Given entries Block Start

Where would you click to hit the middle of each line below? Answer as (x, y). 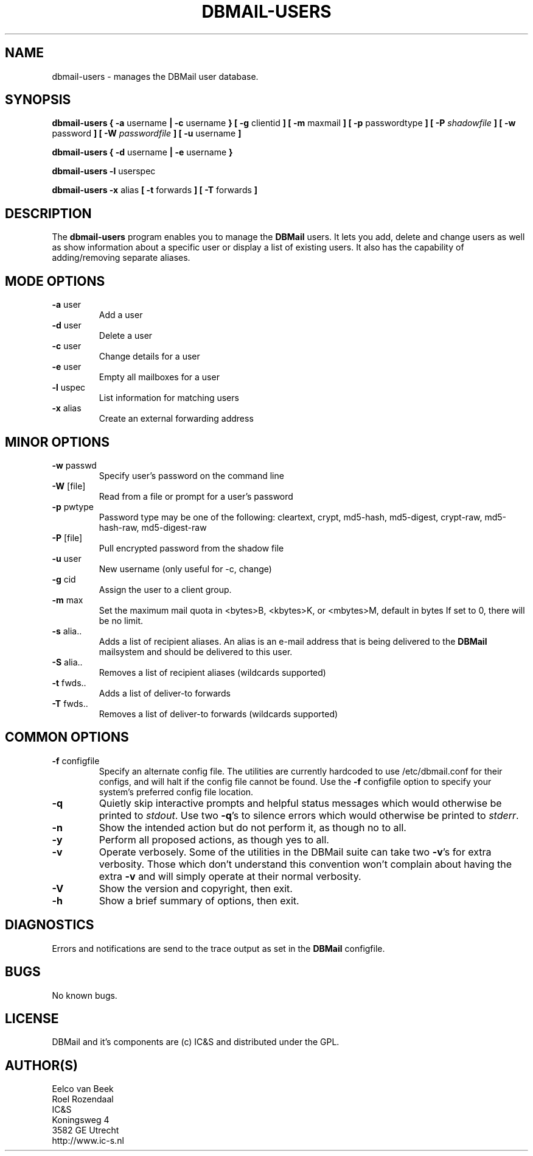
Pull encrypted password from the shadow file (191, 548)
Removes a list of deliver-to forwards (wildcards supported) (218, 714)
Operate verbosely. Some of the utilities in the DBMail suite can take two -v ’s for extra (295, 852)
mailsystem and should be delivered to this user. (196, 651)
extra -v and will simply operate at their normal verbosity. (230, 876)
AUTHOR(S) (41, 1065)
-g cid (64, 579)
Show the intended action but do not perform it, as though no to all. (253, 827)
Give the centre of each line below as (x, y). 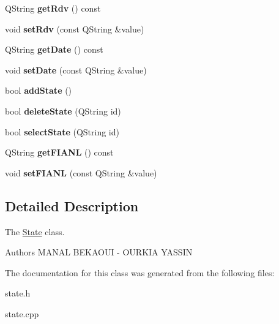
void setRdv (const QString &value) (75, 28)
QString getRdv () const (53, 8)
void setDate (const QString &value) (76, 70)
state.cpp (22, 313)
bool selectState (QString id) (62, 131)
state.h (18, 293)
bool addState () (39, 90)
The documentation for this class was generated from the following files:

Given entries Block End

Goal of the exercise :: Write out all the records again, exactly, minus any pictures.

Exercise output ::
Where would you click to hit the middle of each line below? Answer as (x, y). 
Pull encrypted password from the shadow file (191, 548)
Removes a list of deliver-to forwards (wildcards supported) (218, 714)
Operate verbosely. Some of the utilities in the DBMail suite can take two -v ’s for extra (295, 852)
mailsystem and should be delivered to this user. (196, 651)
extra -v and will simply operate at their normal verbosity. (230, 876)
AUTHOR(S) (41, 1065)
-g cid (64, 579)
Show the intended action but do not perform it, as though no to all. (253, 827)
Give the centre of each line below as (x, y). 
void setRdv (const QString &value) (75, 28)
QString getRdv () const (53, 8)
void setDate (const QString &value) (76, 70)
state.cpp (22, 313)
bool selectState (QString id) (62, 131)
state.h (18, 293)
bool addState () (39, 90)
The documentation for this class was generated from the following files:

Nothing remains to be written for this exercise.